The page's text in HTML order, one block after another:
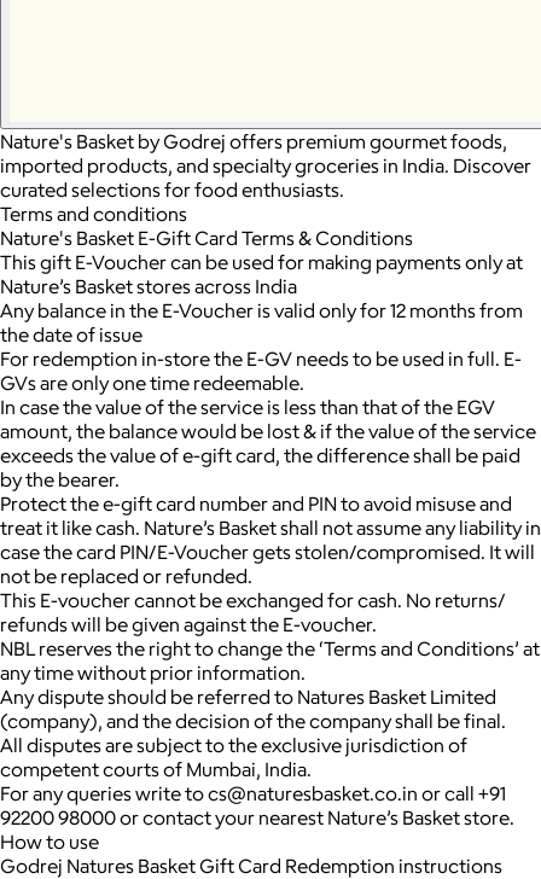
Nature's Basket by Godrej offers premium gourmet foods,
imported products, and specialty groceries in India. Discover
curated selections for food enthusiasts.
Terms and conditions
Nature's Basket E-Gift Card Terms & Conditions
This gift E-Voucher can be used for making payments only at
Nature’s Basket stores across India
Any balance in the E-Voucher is valid only for 12 months from
the date of issue
For redemption in-store the E-GV needs to be used in full. E-
GVs are only one time redeemable.
In case the value of the service is less than that of the EGV
amount, the balance would be lost & if the value of the service
exceeds the value of e-gift card, the difference shall be paid
by the bearer.
Protect the e-gift card number and PIN to avoid misuse and
treat it like cash. Nature’s Basket shall not assume any liability in
case the card PIN/E-Voucher gets stolen/compromised. It will
not be replaced or refunded.
This E-voucher cannot be exchanged for cash. No returns/
refunds will be given against the E-voucher.
NBL reserves the right to change the ‘Terms and Conditions’ at
any time without prior information.
Any dispute should be referred to Natures Basket Limited
(company), and the decision of the company shall be final.
All disputes are subject to the exclusive jurisdiction of
competent courts of Mumbai, India.
For any queries write to cs@naturesbasket.co.in or call +91
92200 98000 or contact your nearest Nature’s Basket store.
How to use
Godrej Natures Basket Gift Card Redemption instructions
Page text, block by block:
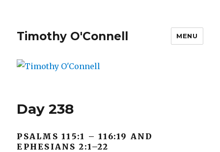
Timothy O'Connell MENU
Day 238
PSALMS 115:1 – 116:19 AND
EPHESIANS 2:1–22

» **WORK REQUEST**:
Please give the data above again in exact form and omit every picture.

» **RESPONSE TO THIS TASK**:
The page's text in HTML order, one block after another:
Nature's Basket by Godrej offers premium gourmet foods,
imported products, and specialty groceries in India. Discover
curated selections for food enthusiasts.
Terms and conditions
Nature's Basket E-Gift Card Terms & Conditions
This gift E-Voucher can be used for making payments only at
Nature’s Basket stores across India
Any balance in the E-Voucher is valid only for 12 months from
the date of issue
For redemption in-store the E-GV needs to be used in full. E-
GVs are only one time redeemable.
In case the value of the service is less than that of the EGV
amount, the balance would be lost & if the value of the service
exceeds the value of e-gift card, the difference shall be paid
by the bearer.
Protect the e-gift card number and PIN to avoid misuse and
treat it like cash. Nature’s Basket shall not assume any liability in
case the card PIN/E-Voucher gets stolen/compromised. It will
not be replaced or refunded.
This E-voucher cannot be exchanged for cash. No returns/
refunds will be given against the E-voucher.
NBL reserves the right to change the ‘Terms and Conditions’ at
any time without prior information.
Any dispute should be referred to Natures Basket Limited
(company), and the decision of the company shall be final.
All disputes are subject to the exclusive jurisdiction of
competent courts of Mumbai, India.
For any queries write to cs@naturesbasket.co.in or call +91
92200 98000 or contact your nearest Nature’s Basket store.
How to use
Godrej Natures Basket Gift Card Redemption instructions
Page text, block by block:
Timothy O'Connell MENU
Day 238
PSALMS 115:1 – 116:19 AND
EPHESIANS 2:1–22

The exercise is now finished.